▶ Data excerpts:

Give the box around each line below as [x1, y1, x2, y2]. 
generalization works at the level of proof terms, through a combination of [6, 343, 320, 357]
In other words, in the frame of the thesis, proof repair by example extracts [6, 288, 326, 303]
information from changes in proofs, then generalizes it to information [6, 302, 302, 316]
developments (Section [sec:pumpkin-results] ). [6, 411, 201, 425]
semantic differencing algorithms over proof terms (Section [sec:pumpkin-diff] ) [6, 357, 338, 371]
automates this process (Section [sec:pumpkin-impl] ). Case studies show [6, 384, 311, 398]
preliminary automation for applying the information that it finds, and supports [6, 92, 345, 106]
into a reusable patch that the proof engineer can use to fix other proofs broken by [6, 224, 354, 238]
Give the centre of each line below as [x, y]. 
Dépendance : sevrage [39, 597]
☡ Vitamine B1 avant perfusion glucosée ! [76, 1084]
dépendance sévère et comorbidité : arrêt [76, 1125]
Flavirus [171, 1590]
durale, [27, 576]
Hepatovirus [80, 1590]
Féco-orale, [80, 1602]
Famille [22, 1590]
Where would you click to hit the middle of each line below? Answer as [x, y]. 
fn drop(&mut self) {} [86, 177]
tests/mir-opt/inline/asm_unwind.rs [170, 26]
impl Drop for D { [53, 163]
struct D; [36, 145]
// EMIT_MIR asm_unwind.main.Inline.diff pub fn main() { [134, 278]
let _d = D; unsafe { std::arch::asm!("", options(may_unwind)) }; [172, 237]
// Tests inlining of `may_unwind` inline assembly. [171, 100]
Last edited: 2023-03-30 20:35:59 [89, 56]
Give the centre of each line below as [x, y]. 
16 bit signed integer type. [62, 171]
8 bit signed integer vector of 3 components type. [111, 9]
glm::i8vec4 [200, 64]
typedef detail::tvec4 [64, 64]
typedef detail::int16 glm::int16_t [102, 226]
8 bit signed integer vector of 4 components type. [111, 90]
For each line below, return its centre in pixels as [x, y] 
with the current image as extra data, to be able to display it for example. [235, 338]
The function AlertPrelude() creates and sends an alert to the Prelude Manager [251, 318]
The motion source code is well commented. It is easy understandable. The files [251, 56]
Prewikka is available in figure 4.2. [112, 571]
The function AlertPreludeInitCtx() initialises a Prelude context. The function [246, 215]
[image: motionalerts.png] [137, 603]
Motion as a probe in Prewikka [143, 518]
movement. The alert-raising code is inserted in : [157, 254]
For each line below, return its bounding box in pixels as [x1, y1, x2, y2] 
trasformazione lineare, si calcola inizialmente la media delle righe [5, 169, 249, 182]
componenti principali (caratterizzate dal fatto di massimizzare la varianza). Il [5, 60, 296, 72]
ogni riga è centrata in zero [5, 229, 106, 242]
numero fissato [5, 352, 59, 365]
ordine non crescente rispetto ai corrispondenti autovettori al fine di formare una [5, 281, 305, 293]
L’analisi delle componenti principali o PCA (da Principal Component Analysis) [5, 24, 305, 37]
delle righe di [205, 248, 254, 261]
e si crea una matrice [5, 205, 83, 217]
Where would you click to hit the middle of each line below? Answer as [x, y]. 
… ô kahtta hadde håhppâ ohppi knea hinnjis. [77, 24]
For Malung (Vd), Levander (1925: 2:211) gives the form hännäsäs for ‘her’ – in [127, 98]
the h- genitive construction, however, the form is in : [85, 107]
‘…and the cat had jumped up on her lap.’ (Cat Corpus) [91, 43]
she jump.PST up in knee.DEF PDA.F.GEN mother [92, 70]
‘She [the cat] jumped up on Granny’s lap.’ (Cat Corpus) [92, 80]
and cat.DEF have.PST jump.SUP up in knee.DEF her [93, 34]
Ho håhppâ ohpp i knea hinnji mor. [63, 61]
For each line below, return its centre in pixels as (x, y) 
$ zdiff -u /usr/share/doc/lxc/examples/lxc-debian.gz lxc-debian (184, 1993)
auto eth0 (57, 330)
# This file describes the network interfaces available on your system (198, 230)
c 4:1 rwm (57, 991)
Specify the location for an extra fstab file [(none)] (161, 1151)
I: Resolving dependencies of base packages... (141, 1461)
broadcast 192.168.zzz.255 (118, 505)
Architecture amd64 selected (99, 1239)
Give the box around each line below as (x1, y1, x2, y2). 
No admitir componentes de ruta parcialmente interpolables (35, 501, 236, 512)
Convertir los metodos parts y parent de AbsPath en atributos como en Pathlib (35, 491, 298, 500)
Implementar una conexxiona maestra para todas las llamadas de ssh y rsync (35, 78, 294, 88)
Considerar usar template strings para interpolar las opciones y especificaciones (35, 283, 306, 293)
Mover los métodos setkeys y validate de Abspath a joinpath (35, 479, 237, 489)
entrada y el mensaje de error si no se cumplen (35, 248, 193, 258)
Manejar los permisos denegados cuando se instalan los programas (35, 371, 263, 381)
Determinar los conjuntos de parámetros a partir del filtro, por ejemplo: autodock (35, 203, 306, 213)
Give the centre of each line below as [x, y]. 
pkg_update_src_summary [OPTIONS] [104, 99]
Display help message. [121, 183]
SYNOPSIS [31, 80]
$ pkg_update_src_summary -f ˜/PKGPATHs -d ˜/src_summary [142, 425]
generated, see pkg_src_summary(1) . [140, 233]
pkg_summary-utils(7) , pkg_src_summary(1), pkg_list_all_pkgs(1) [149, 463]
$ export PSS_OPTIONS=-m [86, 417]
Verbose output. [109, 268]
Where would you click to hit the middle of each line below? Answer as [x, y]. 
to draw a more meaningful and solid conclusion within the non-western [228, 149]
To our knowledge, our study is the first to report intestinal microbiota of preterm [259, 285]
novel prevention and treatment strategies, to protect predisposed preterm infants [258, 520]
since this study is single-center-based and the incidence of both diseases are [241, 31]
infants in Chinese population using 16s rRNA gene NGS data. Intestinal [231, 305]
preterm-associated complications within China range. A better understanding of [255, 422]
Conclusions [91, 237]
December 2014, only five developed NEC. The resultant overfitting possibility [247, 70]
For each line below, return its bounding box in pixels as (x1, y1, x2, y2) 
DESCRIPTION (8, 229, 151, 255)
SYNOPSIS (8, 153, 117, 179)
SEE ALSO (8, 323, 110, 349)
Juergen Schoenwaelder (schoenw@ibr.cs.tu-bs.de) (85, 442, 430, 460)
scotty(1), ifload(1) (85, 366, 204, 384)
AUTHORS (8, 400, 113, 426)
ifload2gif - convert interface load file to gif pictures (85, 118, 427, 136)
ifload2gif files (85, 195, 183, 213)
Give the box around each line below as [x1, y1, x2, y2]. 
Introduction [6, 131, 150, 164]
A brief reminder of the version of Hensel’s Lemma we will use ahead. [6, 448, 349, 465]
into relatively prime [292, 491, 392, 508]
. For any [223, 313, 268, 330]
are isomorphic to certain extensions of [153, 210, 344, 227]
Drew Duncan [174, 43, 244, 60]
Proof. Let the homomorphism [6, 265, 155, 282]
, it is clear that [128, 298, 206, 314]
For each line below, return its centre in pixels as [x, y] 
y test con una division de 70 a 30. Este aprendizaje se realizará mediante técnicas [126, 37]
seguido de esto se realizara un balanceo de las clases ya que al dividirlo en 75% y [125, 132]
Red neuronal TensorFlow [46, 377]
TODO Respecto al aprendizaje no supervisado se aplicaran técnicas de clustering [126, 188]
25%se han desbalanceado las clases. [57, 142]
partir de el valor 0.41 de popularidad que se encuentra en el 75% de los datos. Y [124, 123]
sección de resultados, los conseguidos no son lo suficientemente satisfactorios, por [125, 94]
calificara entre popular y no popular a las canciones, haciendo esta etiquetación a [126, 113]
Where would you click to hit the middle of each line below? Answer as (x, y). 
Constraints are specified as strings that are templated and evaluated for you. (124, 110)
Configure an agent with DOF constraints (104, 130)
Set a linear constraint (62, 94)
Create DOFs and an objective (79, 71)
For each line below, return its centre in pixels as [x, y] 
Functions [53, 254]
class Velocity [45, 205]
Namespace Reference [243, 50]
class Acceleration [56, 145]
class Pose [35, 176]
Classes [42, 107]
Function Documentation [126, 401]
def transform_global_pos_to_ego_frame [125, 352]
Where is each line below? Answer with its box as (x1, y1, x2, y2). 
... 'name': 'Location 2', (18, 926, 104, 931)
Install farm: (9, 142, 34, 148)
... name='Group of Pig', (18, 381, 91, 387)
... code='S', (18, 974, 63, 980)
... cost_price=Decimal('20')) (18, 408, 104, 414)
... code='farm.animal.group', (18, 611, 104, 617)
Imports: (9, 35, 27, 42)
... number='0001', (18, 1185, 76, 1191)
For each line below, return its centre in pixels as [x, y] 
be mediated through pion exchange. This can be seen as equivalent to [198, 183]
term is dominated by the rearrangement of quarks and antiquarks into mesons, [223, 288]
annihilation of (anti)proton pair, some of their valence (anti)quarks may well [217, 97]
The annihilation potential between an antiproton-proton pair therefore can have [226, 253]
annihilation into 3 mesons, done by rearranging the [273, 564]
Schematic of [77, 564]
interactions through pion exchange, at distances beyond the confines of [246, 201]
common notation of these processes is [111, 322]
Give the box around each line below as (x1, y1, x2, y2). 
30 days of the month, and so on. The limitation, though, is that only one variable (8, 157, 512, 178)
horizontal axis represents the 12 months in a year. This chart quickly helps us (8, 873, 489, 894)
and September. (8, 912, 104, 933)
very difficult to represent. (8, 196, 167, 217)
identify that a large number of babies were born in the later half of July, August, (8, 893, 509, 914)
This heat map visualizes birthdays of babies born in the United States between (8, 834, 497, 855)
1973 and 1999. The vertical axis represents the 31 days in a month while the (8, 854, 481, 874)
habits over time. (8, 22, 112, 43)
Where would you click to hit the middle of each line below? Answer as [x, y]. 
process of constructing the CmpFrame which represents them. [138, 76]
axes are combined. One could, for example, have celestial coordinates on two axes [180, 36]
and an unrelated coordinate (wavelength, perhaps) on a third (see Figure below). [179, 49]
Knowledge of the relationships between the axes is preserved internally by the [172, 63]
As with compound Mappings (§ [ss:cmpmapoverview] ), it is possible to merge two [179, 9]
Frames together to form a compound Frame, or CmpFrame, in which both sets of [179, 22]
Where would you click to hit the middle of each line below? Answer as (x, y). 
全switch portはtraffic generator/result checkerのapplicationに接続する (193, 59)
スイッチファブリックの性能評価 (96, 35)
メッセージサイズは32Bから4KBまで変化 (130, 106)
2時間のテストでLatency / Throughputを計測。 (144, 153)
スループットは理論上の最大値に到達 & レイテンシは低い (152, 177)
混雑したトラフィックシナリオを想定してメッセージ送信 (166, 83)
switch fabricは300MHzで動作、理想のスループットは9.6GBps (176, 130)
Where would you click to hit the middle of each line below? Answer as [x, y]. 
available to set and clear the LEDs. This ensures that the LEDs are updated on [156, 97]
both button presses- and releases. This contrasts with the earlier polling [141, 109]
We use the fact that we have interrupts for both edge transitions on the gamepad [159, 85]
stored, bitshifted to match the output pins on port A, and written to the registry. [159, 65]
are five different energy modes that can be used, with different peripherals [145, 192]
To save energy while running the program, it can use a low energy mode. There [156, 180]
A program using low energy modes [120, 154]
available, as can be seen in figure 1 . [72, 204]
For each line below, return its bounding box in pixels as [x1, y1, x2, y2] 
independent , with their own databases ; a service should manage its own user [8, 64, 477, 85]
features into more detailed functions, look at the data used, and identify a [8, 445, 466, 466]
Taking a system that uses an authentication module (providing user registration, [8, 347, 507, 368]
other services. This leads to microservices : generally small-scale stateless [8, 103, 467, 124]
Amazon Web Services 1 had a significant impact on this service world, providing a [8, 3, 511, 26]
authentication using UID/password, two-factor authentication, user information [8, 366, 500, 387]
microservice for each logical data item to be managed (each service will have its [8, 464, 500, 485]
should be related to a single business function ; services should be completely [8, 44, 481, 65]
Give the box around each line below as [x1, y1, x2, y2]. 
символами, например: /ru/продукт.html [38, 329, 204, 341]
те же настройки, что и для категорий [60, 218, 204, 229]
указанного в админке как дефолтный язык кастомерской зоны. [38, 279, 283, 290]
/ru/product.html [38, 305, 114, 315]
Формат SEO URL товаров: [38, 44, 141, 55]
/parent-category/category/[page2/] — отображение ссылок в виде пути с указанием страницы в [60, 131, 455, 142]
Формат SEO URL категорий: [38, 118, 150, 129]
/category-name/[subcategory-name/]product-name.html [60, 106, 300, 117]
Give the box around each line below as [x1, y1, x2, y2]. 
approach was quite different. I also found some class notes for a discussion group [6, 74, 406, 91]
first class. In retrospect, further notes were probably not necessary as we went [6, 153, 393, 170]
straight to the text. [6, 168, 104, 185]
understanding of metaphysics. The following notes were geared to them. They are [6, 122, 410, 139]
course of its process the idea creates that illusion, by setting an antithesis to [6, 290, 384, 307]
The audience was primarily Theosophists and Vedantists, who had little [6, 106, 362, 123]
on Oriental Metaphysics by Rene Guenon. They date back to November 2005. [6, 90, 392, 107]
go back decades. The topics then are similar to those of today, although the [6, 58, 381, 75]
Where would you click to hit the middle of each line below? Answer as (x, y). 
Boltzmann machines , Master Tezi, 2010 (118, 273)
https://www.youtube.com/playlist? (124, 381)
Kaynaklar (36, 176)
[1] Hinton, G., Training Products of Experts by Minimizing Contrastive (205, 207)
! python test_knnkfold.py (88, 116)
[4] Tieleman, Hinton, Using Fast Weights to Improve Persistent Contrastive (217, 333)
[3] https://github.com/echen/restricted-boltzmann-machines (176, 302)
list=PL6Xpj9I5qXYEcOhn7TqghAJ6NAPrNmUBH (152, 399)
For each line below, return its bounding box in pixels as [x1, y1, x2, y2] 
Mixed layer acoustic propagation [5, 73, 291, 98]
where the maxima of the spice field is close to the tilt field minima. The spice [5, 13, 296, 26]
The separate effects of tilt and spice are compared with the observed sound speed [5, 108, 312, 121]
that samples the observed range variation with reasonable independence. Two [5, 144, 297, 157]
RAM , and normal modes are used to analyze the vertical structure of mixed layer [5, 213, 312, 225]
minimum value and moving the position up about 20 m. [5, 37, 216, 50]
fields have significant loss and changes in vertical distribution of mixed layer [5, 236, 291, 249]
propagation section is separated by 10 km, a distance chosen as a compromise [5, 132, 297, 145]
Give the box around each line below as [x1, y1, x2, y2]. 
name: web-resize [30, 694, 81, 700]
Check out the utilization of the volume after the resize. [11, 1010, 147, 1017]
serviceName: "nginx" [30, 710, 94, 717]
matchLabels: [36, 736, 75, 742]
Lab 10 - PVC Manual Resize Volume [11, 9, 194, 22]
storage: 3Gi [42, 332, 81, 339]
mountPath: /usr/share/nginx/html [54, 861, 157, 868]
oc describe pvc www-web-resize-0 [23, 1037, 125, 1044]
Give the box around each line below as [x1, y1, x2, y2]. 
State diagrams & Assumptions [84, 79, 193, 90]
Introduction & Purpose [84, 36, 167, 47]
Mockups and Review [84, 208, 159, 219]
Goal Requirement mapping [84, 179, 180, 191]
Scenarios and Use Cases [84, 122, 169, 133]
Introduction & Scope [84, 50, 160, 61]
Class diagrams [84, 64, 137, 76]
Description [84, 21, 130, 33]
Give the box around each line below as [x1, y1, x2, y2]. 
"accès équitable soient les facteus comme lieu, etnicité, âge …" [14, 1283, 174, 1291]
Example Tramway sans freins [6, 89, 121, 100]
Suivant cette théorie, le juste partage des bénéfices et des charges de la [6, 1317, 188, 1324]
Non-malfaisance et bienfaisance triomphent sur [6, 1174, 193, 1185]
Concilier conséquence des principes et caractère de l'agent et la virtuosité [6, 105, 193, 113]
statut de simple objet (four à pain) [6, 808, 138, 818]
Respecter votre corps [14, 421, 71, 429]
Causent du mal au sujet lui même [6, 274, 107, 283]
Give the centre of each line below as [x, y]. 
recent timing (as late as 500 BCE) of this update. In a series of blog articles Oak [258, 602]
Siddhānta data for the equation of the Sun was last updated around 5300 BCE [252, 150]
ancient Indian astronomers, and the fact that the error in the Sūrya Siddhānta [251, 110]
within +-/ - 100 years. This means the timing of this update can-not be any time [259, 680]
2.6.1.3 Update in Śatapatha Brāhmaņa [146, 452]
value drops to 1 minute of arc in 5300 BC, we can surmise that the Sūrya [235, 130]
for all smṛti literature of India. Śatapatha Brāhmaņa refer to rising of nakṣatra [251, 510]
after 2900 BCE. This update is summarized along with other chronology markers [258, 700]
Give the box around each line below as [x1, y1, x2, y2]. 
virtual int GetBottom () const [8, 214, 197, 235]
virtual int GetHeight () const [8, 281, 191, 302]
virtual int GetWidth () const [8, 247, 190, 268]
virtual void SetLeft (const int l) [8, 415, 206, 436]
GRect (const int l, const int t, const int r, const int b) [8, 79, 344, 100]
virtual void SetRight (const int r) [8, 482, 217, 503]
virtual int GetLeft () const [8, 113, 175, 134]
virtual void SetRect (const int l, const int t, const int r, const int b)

▶ Assigned task: Using only the listing above, restate exactly the lines from the line containing "Constraints are specified" through the line containing "be mediated through", both included.

▶ Answer for the task:
Constraints are specified as strings that are templated and evaluated for you. (124, 110)
Configure an agent with DOF constraints (104, 130)
Set a linear constraint (62, 94)
Create DOFs and an objective (79, 71)
For each line below, return its centre in pixels as [x, y] 
Functions [53, 254]
class Velocity [45, 205]
Namespace Reference [243, 50]
class Acceleration [56, 145]
class Pose [35, 176]
Classes [42, 107]
Function Documentation [126, 401]
def transform_global_pos_to_ego_frame [125, 352]
Where is each line below? Answer with its box as (x1, y1, x2, y2). 
... 'name': 'Location 2', (18, 926, 104, 931)
Install farm: (9, 142, 34, 148)
... name='Group of Pig', (18, 381, 91, 387)
... code='S', (18, 974, 63, 980)
... cost_price=Decimal('20')) (18, 408, 104, 414)
... code='farm.animal.group', (18, 611, 104, 617)
Imports: (9, 35, 27, 42)
... number='0001', (18, 1185, 76, 1191)
For each line below, return its centre in pixels as [x, y] 
be mediated through pion exchange. This can be seen as equivalent to [198, 183]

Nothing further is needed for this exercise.